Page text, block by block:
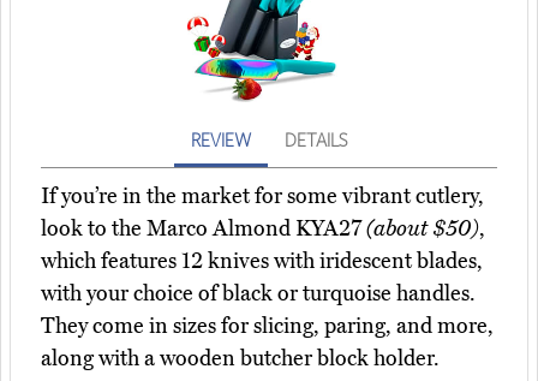
REVIEW DETAILS
If you’re in the market for some vibrant cutlery,
look to the Marco Almond KYA27(about $50),
which features 12 knives with iridescent blades,
with your choice of black or turquoise handles.
They come in sizes for slicing, paring, and more,
along with a wooden butcher block holder.
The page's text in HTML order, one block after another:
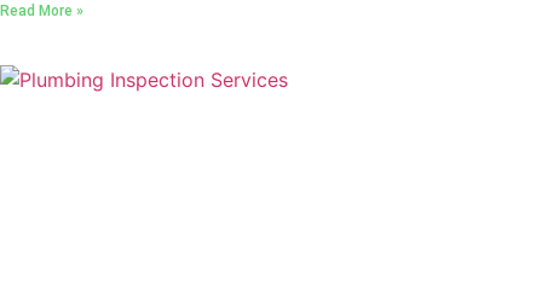
Read More »
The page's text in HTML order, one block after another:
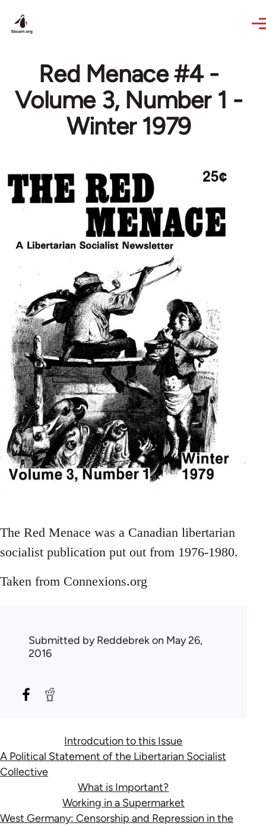
Red Menace #4 -
Volume 3, Number 1 -
Winter 1979
The Red Menace was a Canadian libertarian
socialist publication put out from 1976-1980.
Taken from Connexions.org
Submitted byReddebrekon May 26,
2016
Introdcution to this Issue
A Political Statement of the Libertarian Socialist
Collective
What is Important?
Working in a Supermarket
West Germany: Censorship and Repression in the
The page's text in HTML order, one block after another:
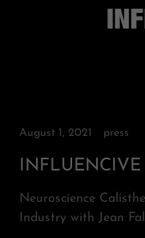
August 1, 2021 press
INFLUENCIVE
Neuroscience
Industry with Jean

----------

# [Assignment]
The records above are to be restated exactly, with all pictures omitted.

# [Result for this exercise]
Page text, block by block:
REVIEW DETAILS
If you’re in the market for some vibrant cutlery,
look to the Marco Almond KYA27(about $50),
which features 12 knives with iridescent blades,
with your choice of black or turquoise handles.
They come in sizes for slicing, paring, and more,
along with a wooden butcher block holder.
The page's text in HTML order, one block after another:
Read More »
The page's text in HTML order, one block after another:
Red Menace #4 -
Volume 3, Number 1 -
Winter 1979
The Red Menace was a Canadian libertarian
socialist publication put out from 1976-1980.
Taken from Connexions.org
Submitted byReddebrekon May 26,
2016
Introdcution to this Issue
A Political Statement of the Libertarian Socialist
Collective
What is Important?
Working in a Supermarket
West Germany: Censorship and Repression in the
The page's text in HTML order, one block after another:
August 1, 2021 press
INFLUENCIVE
Neuroscience
Industry with Jean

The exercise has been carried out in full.